■ Directions
Only the lines below from the one that holds "Schema (5, 150, 32, 159)" through the one that holds "Restart=on-failure" should appear in the answer, copied exactly, end lines included and pictures omitted.

(Entries taken from a collection)
########################################

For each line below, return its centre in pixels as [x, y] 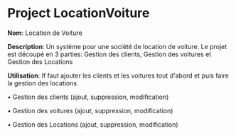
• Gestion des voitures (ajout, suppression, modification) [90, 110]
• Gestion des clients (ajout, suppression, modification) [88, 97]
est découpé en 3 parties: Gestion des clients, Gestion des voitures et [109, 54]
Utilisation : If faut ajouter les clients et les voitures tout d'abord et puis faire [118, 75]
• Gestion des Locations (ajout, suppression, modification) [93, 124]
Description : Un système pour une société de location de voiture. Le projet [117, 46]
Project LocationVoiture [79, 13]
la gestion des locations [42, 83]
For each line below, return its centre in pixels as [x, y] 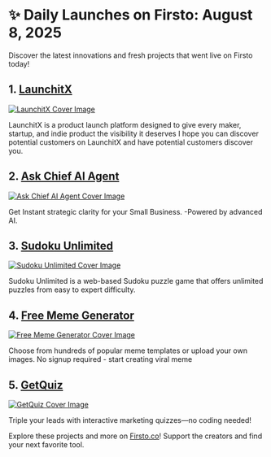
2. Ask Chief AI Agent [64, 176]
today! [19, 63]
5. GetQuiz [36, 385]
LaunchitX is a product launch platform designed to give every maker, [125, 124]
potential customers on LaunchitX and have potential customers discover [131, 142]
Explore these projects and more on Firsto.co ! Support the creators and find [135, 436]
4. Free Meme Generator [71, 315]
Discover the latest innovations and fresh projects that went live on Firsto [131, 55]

########################################

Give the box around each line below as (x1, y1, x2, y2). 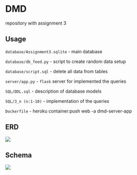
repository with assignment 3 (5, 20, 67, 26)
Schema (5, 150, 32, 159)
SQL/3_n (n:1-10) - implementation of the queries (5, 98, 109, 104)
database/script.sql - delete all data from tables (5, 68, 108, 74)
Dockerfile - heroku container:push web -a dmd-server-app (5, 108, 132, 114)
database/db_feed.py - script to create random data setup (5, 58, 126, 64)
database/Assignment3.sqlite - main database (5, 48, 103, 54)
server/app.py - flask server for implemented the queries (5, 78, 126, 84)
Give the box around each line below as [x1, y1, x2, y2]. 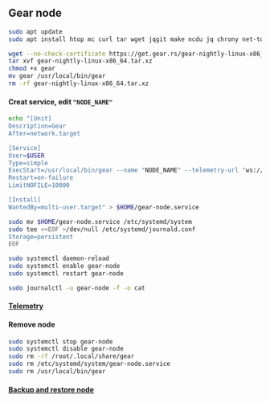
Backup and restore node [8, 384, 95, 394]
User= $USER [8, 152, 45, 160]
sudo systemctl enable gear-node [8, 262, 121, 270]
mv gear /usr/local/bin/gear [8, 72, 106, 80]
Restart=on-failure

########################################

■ Result
Schema (5, 150, 32, 159)
SQL/3_n (n:1-10) - implementation of the queries (5, 98, 109, 104)
database/script.sql - delete all data from tables (5, 68, 108, 74)
Dockerfile - heroku container:push web -a dmd-server-app (5, 108, 132, 114)
database/db_feed.py - script to create random data setup (5, 58, 126, 64)
database/Assignment3.sqlite - main database (5, 48, 103, 54)
server/app.py - flask server for implemented the queries (5, 78, 126, 84)
Give the box around each line below as [x1, y1, x2, y2]. 
Backup and restore node [8, 384, 95, 394]
User= $USER [8, 152, 45, 160]
sudo systemctl enable gear-node [8, 262, 121, 270]
mv gear /usr/local/bin/gear [8, 72, 106, 80]
Restart=on-failure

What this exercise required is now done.